Now, it is well known that models of these theory are exactly those that have the form $\mathbb{N} + \lambda \cdot \mathbb{Z}$, where $\lambda$ is a finite or infinite cardinal. My question is about how to prove this. It is not difficult to show that any structure of this form is a model for the theory, but what about the converse, i.e. that any model of the theory has this form?
Now, it is clear that any model of this theory will consist of an initial segment which is a copy of $\mathbb{N}$. My thought was then to define an equivalence relation $x \equiv y$ iff there is $n$ such that $S^n(x)=y$, and then show that the equivalence classes will all be of the form $\mathbb{N}$ or $\mathbb{Z}$. Is this in the right direction?
Also, as a side note, just to check, but the $1$-types of this theory are all either isolated by a formula of the form $S^n(0)=x$, or else the unique non-isolated type $\{S^n(0) \neq x \; | \; n \in \mathbb{N}\}$, correct?
Best Answer
You've got the right idea, but it needs a tweak: the "finite distance" relation is what you want, but it's not what you've written (what you've written isn't symmetric).
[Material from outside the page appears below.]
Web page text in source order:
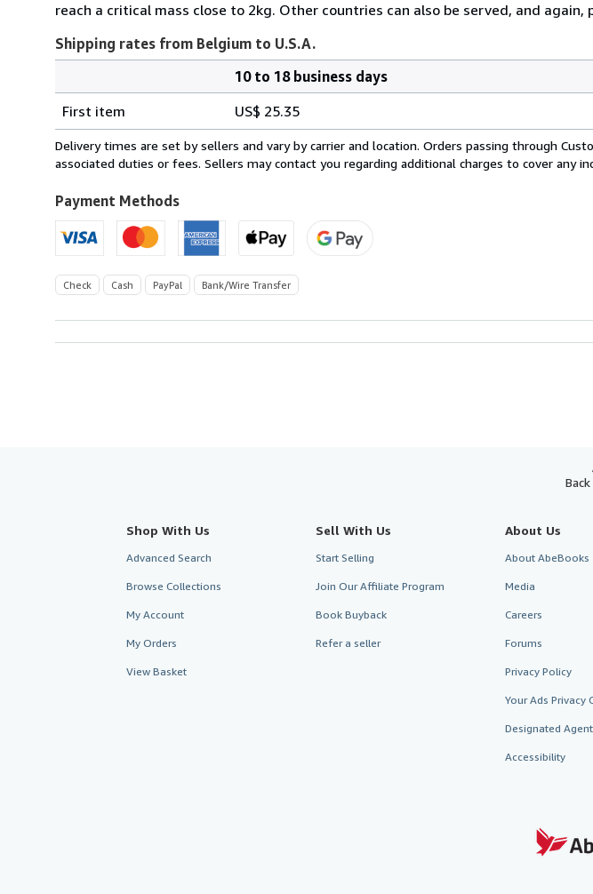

Set $x\sim y$ iff either there is some finite $n$ such that $S^n(x)=y$ or there is some finite $n$ such that $S^n(y)=x$ (note that this is just the usual "graph metric").
Now the key observations are that in any model of successor arithmetic there is exactly one element without a predecessor and the successor function is injective. These two facts quickly imply that any model of successor arithmetic consists of exactly one $\sim$-class of "type $\mathbb{N}$" and all other $\sim$-classes (if any) have "type $\mathbb{Z}$."
(It may help to think about what successor arithmetic proves about the "distance one" relation $x=S(y)\vee y=S(x)$; in my experience this is a bit easier to conceptualize, although I'm not sure why.)